Final Checklist: The Week Before Your Merck & Co. Interview
Use the days leading up to your interview to consolidate your preparation rather than cram new information. A focused review of the material you have already gathered — combined with out-loud practice — is more effective than last-minute research.
Platforms like ScreenReady are useful at this stage for a final rehearsal under timed conditions, helping you identify any answers that still feel vague or overlong before the real thing.
- Review your STAR examples and ensure each has a clear, quantifiable result.
- Re-read the job description and map each key requirement to a specific example.
- Prepare your questions for the interviewer and write them down.
- Confirm logistics: interview format, platform (Teams, Zoom, on-site), dress code, and point of contact.
- Do a full camera run-through of your top five answers the day before.
- Get a good night's sleep — cognitive performance and verbal fluency both decline with fatigue.
Frequently asked questions
How long does the Merck & Co. interview process typically take?
The timeline varies by role, level, and location, but candidates commonly report that the full process — from application to offer — takes between four and eight weeks. Specialised or senior roles may take longer due to additional interview rounds or internal approvals. Staying in regular, polite contact with your recruiter is the best way to get accurate timeline information for your specific vacancy.
Does Merck & Co. use HireVue or a similar one-way video platform?
Large pharmaceutical companies commonly use automated video interview platforms for early screening stages, and Merck & Co. has been known to include video-based assessments in its process. The specific platform and format can change over time, so check any communications from the recruitment team carefully. Regardless of the platform, the preparation principles — clear STAR answers, strong camera presence, and concise delivery — remain the same.

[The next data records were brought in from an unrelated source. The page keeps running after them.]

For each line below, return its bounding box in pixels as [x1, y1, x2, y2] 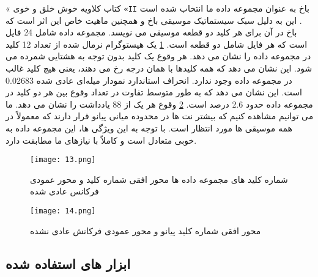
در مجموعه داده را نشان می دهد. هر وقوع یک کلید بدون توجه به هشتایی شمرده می [6, 50, 311, 62]
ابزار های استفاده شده [6, 254, 131, 273]
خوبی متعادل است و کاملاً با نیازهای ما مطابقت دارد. [6, 133, 197, 146]
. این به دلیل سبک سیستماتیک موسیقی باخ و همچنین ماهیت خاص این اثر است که [6, 13, 302, 26]
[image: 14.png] [30, 207, 96, 216]
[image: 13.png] [30, 155, 96, 164]
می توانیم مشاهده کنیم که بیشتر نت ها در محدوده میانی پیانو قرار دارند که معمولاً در [6, 109, 314, 122]
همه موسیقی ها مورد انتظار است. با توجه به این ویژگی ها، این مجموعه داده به [6, 122, 292, 134]
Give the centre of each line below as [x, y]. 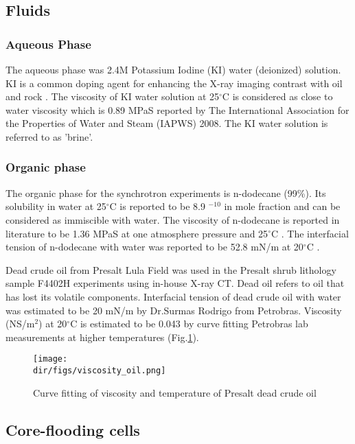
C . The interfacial [310, 233]
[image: [50, 359]
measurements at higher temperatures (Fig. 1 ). [102, 337]
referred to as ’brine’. [49, 136]
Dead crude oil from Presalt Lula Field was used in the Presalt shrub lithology [171, 269]
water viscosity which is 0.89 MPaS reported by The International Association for [177, 109]
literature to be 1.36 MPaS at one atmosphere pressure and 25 [137, 233]
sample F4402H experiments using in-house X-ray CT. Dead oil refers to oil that [175, 283]

What should I wear to a Merck & Co. interview?
Business professional or smart business casual attire is appropriate for most Merck & Co. interview settings, whether on-site or on video. When in doubt, dress on the more formal side — it is easier to appear slightly overdressed than underdressed in a first impression context. For video interviews, choose a solid, neutral colour that contrasts with your background and avoid busy patterns that can distort on camera.

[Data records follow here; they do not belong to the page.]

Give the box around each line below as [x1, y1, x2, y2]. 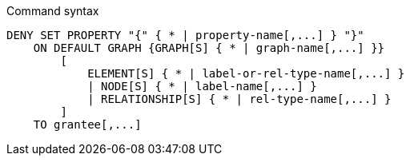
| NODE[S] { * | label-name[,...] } [87, 80, 317, 93]
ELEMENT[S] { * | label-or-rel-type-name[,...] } [87, 67, 405, 80]
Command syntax [6, 4, 99, 18]
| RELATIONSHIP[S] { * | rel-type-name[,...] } [87, 93, 392, 105]
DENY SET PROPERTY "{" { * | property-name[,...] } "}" [6, 29, 364, 41]
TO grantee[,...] [33, 118, 142, 131]
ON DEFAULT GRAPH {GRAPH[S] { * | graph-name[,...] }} [33, 41, 385, 54]

How important is knowledge of Merck & Co.'s product pipeline?
For commercial, medical affairs, and R&D roles, demonstrating genuine knowledge of the pipeline and therapeutic areas you would be working in is a meaningful differentiator. For corporate functions such as finance, IT, or HR, a broader understanding of the business direction and strategic priorities is more relevant than product-level detail. Either way, reviewing the company's most recent annual report and press releases before your interview is always worthwhile.

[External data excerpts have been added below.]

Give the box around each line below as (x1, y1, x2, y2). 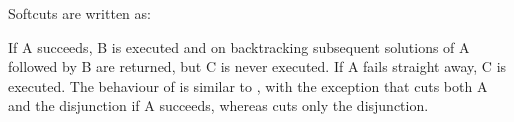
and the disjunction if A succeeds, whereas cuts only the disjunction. (8, 95, 429, 116)
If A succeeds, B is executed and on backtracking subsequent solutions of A (8, 36, 470, 57)
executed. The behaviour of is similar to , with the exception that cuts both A (8, 75, 488, 96)
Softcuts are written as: (8, 3, 151, 23)
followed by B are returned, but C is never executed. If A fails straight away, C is (8, 56, 507, 77)

How do I answer "Why Merck & Co.?" convincingly?
Avoid generic answers about the company being a "global leader" — interviewers hear this constantly. Instead, anchor your answer in something specific: a particular therapeutic area you are passionate about, a pipeline programme that aligns with your research background, or a stated company value that resonates with a real career decision you have made. Specificity signals genuine motivation and preparation, both of which interviewers actively look for.